If the position offered involves hands-on patient care, the alien must show that he has passed Parts I and II of the National Board of Medical Examiners Examination or the Foreign Medical Graduates Examination in Medical Science.  He must also possess an unrestricted license to practice medicine in a US state. 

If the position does not involve patient care, the Schedule A labor certification does not require the alien physician to have passed any exam or possess a license to practice medicine in the US.  However, INS regulations to require graduates of foreign medical schools to pass these exams to work as any type of a medical professional.  Because the Schedule A is submitted directly to the INS along with the immigrant petition, the exam must be taken before then.

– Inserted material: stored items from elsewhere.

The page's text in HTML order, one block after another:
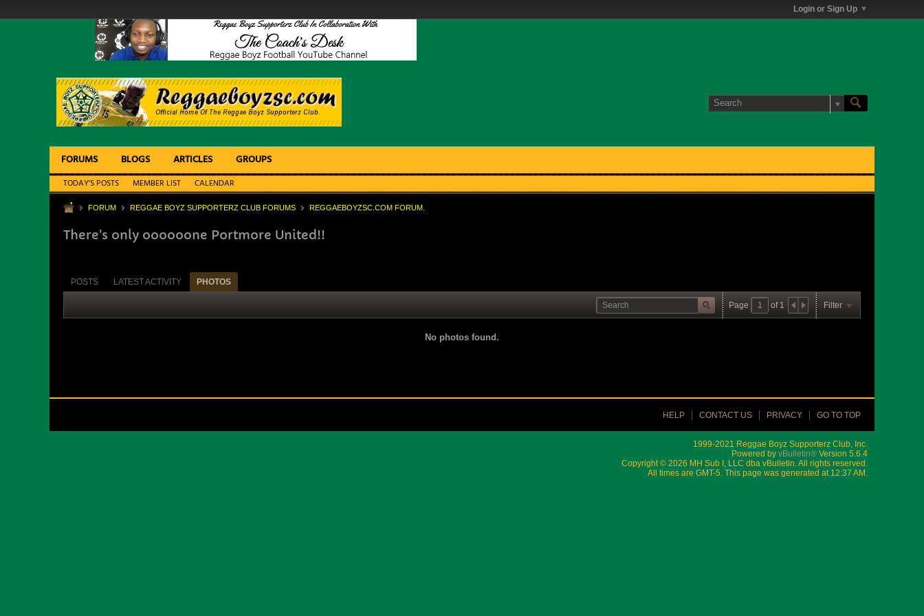
Login or Sign Up
FORUMS BLOGS ARTICLES GROUPS
TODAY'S POSTS MEMBER LIST CALENDAR
FORUM REGGAE BOYZ SUPPORTERZ CLUB FORUMS REGGAEBOYZSC.COM FORUM.
There's only oooooone Portmore United!!
POSTS LATEST ACTIVITY PHOTOS
Page of 1 Filter
No photos found.
HELP CONTACT US PRIVACY GO TO TOP
1999-2021 Reggae Boyz Supporterz Club, Inc.
Powered by vBulletin® Version 5.6.4
Copyright © 2026 MH Sub I, LLC dba vBulletin. All rights reserved.
All times are GMT-5. This page was generated at 12:37 AM.
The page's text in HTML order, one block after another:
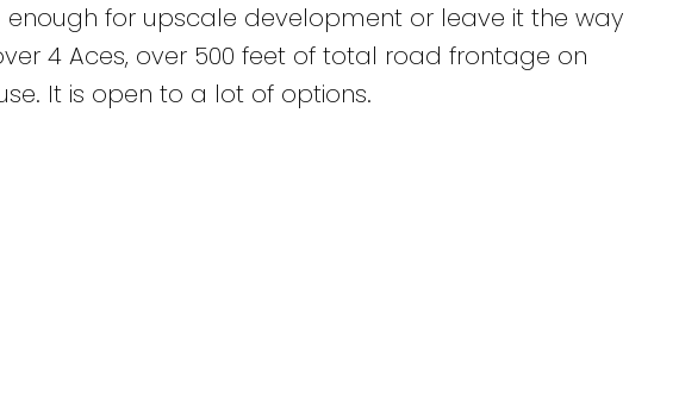
enough for upscale development or leave it the way
4 Aces, over 500 feet of total road frontage on
It is open to a lot of options.
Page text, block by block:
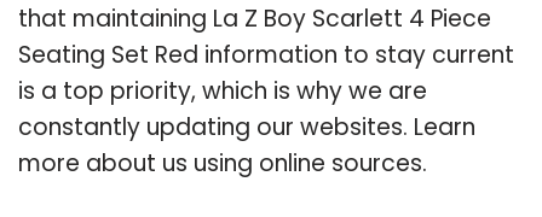
that maintaining La Z Boy Scarlett 4 Piece
Seating Set Red information to stay current
is a top priority, which is why we are
constantly updating our websites. Learn
more about us using online sources.
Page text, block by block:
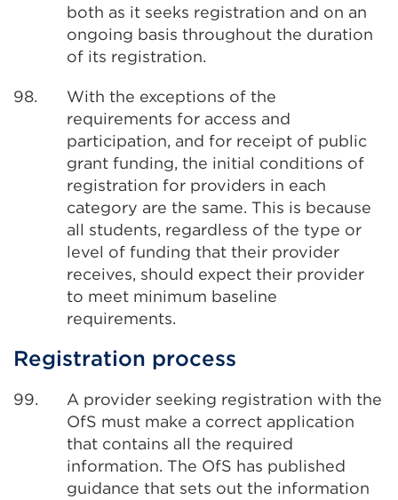
both as it seeks registration and on an
ongoing basis throughout the duration
of its registration.
98.
With the exceptions of the
requirements for access and
participation, and for receipt of public
grant funding, the initial conditions of
registration for providers in each
category are the same. This is because
all students, regardless of the type or
level of funding that their provider
receives, should expect their provider
to meet minimum baseline
requirements.
Registration process
99.
A provider seeking registration with the
OfS must make a correct application
that contains all the required
information. The OfS has published
guidance that sets out the information
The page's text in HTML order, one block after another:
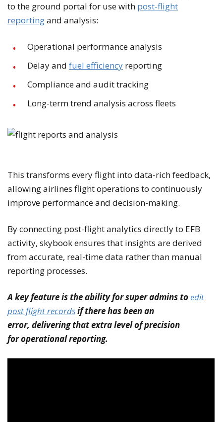
to the ground portal for use with post-flight
reportingand analysis:
Operational performance analysis
Delay and fuel efficiency reporting
Compliance and audit tracking
Long-term trend analysis across fleets
This transforms every flight into data-rich feedback,
allowing airlines flight operations to continuously
improve performance and decision-making.
By connecting post-flight analytics directly to EFB
activity, skybook ensures that insights are derived
from accurate, real-time data rather than manual
reporting processes.
A key feature is the ability for super admins toedit
post flight recordsif there has been an
error, delivering that extra level of precision
for operational reporting.
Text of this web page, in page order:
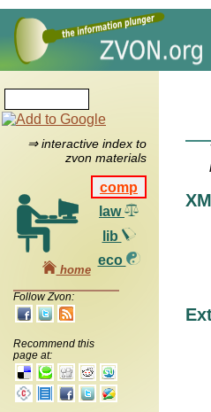
⇒ interactive index to
zvon materials
comp
law
lib
eco
home
Follow Zvon:
Recommend this
page at:
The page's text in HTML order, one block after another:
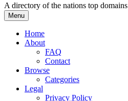
A directory of the nations top domains
Menu
Home
About
FAQ
Contact
Browse
Categories
Legal
Privacy Policy
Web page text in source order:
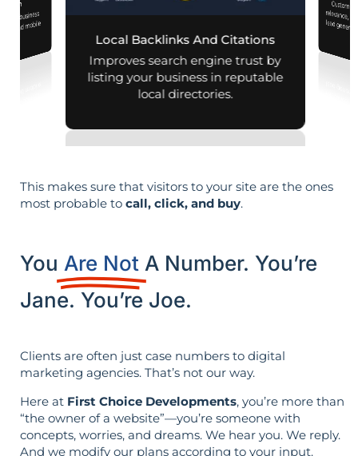
business
and mobile
Local Backlinks And Citations
Improves search engine trust by
listing your business in reputable
local directories.
This makes sure that visitors to your site are the ones
most probable to call, click, and buy.
You Are Not A Number. You’re
Jane. You’re Joe.
Clients are often just case numbers to digital
marketing agencies. That’s not our way.
Here at First Choice Developments, you’re more than
“the owner of a website”—you’re someone with
concepts, worries, and dreams. We hear you. We reply.
And we modify our plans according to your input.
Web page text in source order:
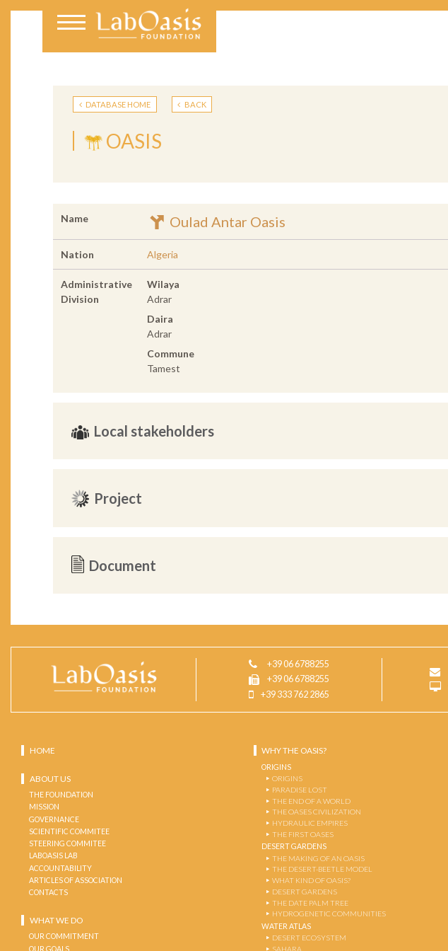
DATABASE HOME BACK
OASIS
Name Oulad Antar Oasis
Nation Algeria
Administrative
Division
Wilaya
Adrar
Daira
Adrar
Commune
Tamest
Local stakeholders
Project
Document
+39 06 6788255
+39 06 6788255
+39 333 762 2865
HOME
ABOUT US
THE FOUNDATION
MISSION
GOVERNANCE
SCIENTIFIC COMMITEE
STEERING COMMITEE
LABOASIS LAB
ACCOUNTABILITY
ARTICLES OF ASSOCIATION
CONTACTS
WHAT WE DO
OUR COMMITMENT
OUR GOALS
WHY THE OASIS?
ORIGINS
ORIGINS
PARADISE LOST
THE END OF A WORLD
THE OASES CIVILIZATION
HYDRAULIC EMPIRES
THE FIRST OASES
DESERT GARDENS
THE MAKING OF AN OASIS
THE DESERT-BEETLE MODEL
WHAT KIND OF OASIS?
DESERT GARDENS
THE DATE PALM TREE
HYDROGENETIC COMMUNITIES
WATER ATLAS
DESERT ECOSYSTEM
SAHARA
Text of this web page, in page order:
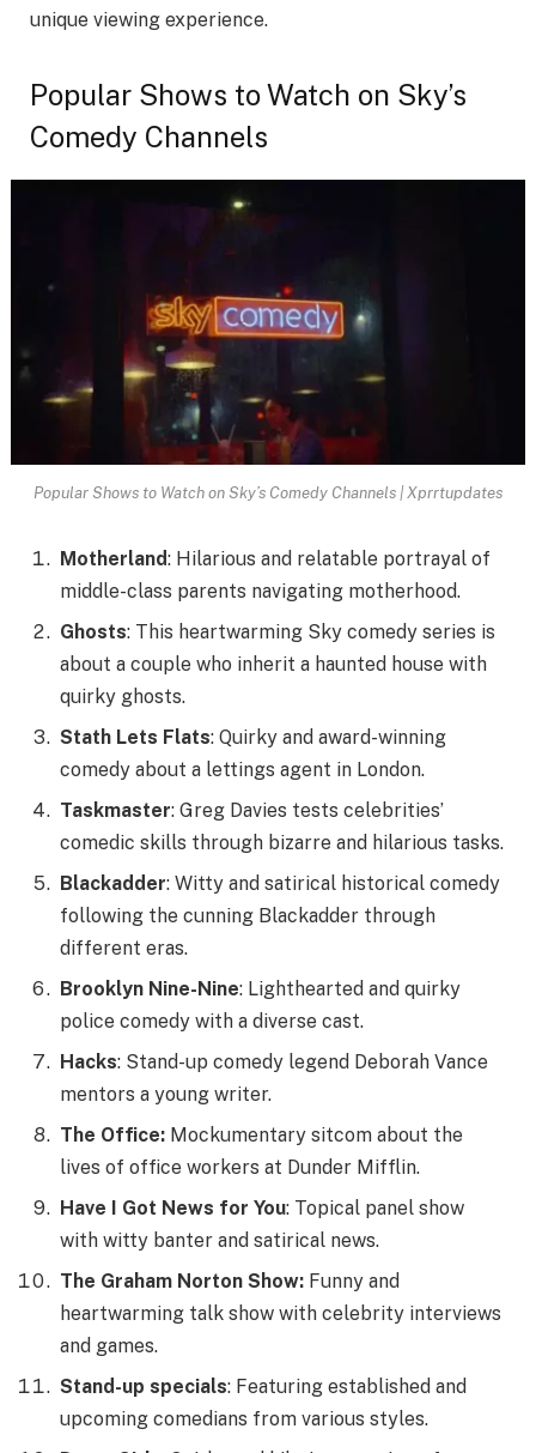
unique viewing experience.
Popular Shows to Watch on Sky’s
Comedy Channels
Popular Shows to Watch on Sky’s Comedy Channels | Xprrtupdates
Motherland: Hilarious and relatable portrayal of
middle-class parents navigating motherhood.
Ghosts: This heartwarming Sky comedy series is
about a couple who inherit a haunted house with
quirky ghosts.
Stath Lets Flats: Quirky and award-winning
comedy about a lettings agent in London.
Taskmaster: Greg Davies tests celebrities’
comedic skills through bizarre and hilarious tasks.
Blackadder: Witty and satirical historical comedy
following the cunning Blackadder through
different eras.
Brooklyn Nine-Nine: Lighthearted and quirky
police comedy with a diverse cast.
Hacks: Stand-up comedy legend Deborah Vance
mentors a young writer.
The Office: Mockumentary sitcom about the
lives of office workers at Dunder Mifflin.
Have I Got News for You: Topical panel show
with witty banter and satirical news.
The Graham Norton Show: Funny and
heartwarming talk show with celebrity interviews
and games.
Stand-up specials: Featuring established and
upcoming comedians from various styles.
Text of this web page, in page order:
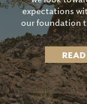
expectations
our foundation
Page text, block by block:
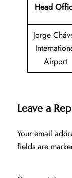
Head
Jorge
Airport
Leave a
Your email
fields are
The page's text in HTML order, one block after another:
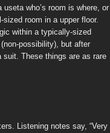
who’s room is where, or
room in a upper floor.
within a typically-sized
possibility), but after
These things are as rare
Listening notes say, “Very
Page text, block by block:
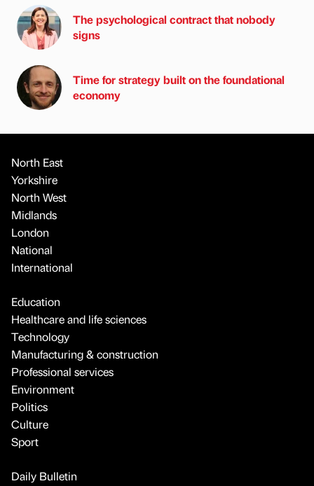
The psychological contract that nobody
signs
Time for strategy built on the foundational
economy
North East
Yorkshire
North West
Midlands
London
National
International
Education
Healthcare and life sciences
Technology
Manufacturing & construction
Professional services
Environment
Politics
Culture
Sport
Daily Bulletin
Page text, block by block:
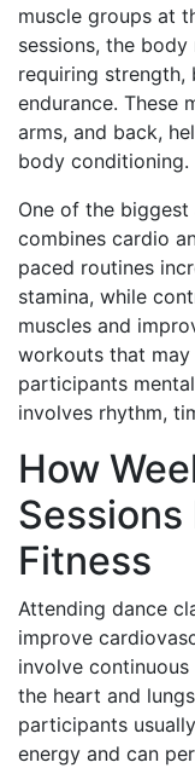
muscle groups at
sessions, the
requiring strength,
endurance. These
arms, and back,
body conditioning.
One of the
combines cardio
paced routines
stamina, while
muscles and
workouts that
participants
involves rhythm,
How
Sessions
Fitness
Attending dance
improve
involve
the heart and
participants
energy and can
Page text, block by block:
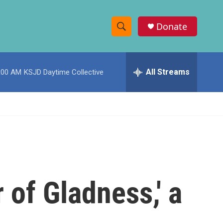
S
h
w
c
e
h
Donate
AM KSJD Daytime Collective All Streams
Gladness,' a
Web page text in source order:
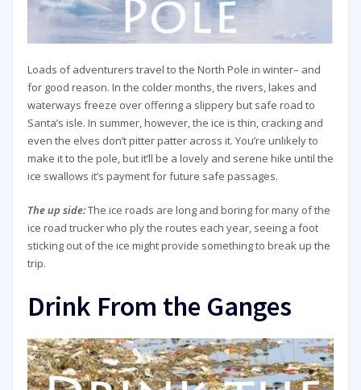
Loads of adventurers travel to the North Pole in winter– and
for good reason. In the colder months, the rivers, lakes and
waterways freeze over offering a slippery but safe road to
Santa’s isle. In summer, however, the ice is thin, cracking and
even the elves don’t pitter patter across it. You’re unlikely to
make it to the pole, but it’ll be a lovely and serene hike until the
ice swallows it’s payment for future safe passages.
The up side:The ice roads are long and boring for many of the
ice road trucker who ply the routes each year, seeing a foot
sticking out of the ice might provide something to break up the
trip.
Drink From the Ganges
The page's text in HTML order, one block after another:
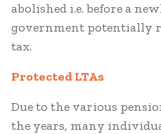
abolished i.e. before a
government potentially
tax.
Protected LTAs
Due to the various
the years, many
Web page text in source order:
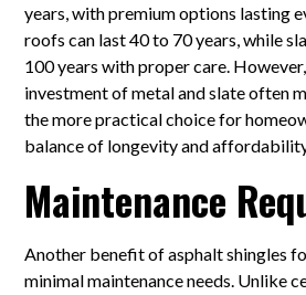
years, with premium options lasting
roofs can last 40 to 70 years, while
100 years with proper care.
investment of metal and slate often
the more practical choice for
balance of longevity and
Maintenance
Another benefit of asphalt shingles
minimal maintenance needs. Unlike
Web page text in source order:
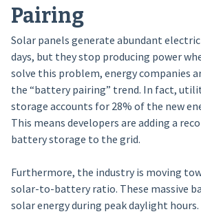
Pairing
Solar panels generate abundant
days, but they stop producing power
solve this problem, energy companies
the “battery pairing” trend. In fact,
storage accounts for 28% of the new
This means developers are adding a
battery storage to the grid.
Furthermore, the industry is moving
solar-to-battery ratio. These massive
solar energy during peak daylight
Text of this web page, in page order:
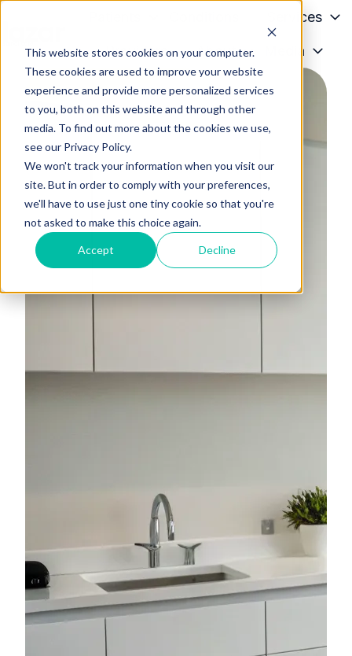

Schedule B Noncertifications

These are occupations in which the Department of Labor will not issue a labor certification.  The Department has predetermined that there are a sufficient number of able, willing, qualified and available US workers for such positions, and that allowing foreign nationals to take such positions will adversely affect working conditions of US workers similarly situated. 

As a general rule the occupations listed on Schedule B are unskilled and require little or no training or education.  There is generally high turnover, low wages, long hours and poor working conditions in the listed occupations. 

In some situations a waiver can be obtained it the employer can show the Department of Labor that there is in fact no available US worker.  These waivers are difficult to obtain and are rarely given.